During this entire month, he had been practically living at his desk.

He was issuing highly technical, deeply complex orders to the forges every single morning.

He was managing the intricate flow of the eastern trade routes, ensuring that the raw Swedish iron and the black coal kept flowing into his valley without drawing the unwanted attention of the imperial tax collectors.

He was single-handedly managing the administrative ledgers of the annexed Savoyard territory, sending ravens back and forth to Eckhard to ensure the local peasants were fed and the walls were properly reinforced.

But his true obsession, the thing that kept him awake until his vision blurred, was the iron horse.

Margarita’s insane demand for a steam-powered locomotive had hijacked his brain.

He was drawing and redrawing the blueprints for the highly pressurized boiler. He was trying to calculate the exact, necessary thickness of the riveted iron plates to ensure the steam pressure wouldn’t detonate the machine like a massive bomb.

He was designing the complex, inter-locking steel gears that would transfer the sheer atmospheric energy into rotational movement along the wagonways.

It was revolutionary... and it was overwhelmingly exhausting.

Konrad stared down at a particularly stubborn charcoal sketch of a steam release valve.

The lines began to swim and blur together on the rough parchment. His eyelids drooped. The comforting, warm smell of the burning pine in the hearth slowly wrapped around him, dulling his mind.

He didn’t mean to fall asleep... he just wanted to rest his head on his crossed arms for a single minute.

Just one minute to escape the ledgers, the cannons, and the fake smiles of the Bavarian Duke.

The darkness of pure exhaustion instantly pulled him under.

He didn’t know how long he had been blacked out against the wood of the desk.

It could have been ten minutes... It could have been three hours.

But suddenly, a small hand was shaking his shoulder.

"Konrad... Konrad, wake up!"

Konrad jolted awake.

He blinked, the dim light of the study slowly coming into view.

It was his younger sister, Elise.

She was wearing a simple, dark wool dress, and her hands were trembling as she gripped the edge of the table.

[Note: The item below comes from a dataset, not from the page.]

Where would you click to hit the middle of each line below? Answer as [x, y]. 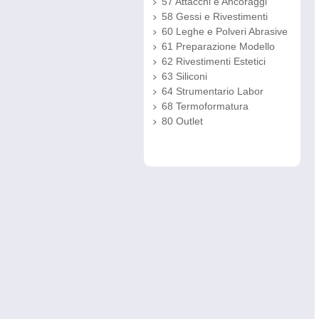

Elise was usually the quiet, administrative backbone of the family, the one who handled the domestic ledgers with calm precision.

But right now, she looked terrified.

"Elise?" Konrad grunted, slowly releasing his tight grip on the pistol and sitting up straight.

His spine popped loudly in protest. "What time is it?"

However, Elise didn’t answer. She glanced nervously back at the locked door of the study, as if she expected an army of halberdiers to suddenly burst through the wood.

"It is just past midnight, Konrad," Elise whispered.

Konrad frowned deeply. He reached up and wiped a smear of black charcoal off his cheek.

"Then why are you awake, Elise? Did the Bavarian guards do something? Did Isolde send a raven?"

Elise took a slow breath. She looked back at her older brother, her eyes wide.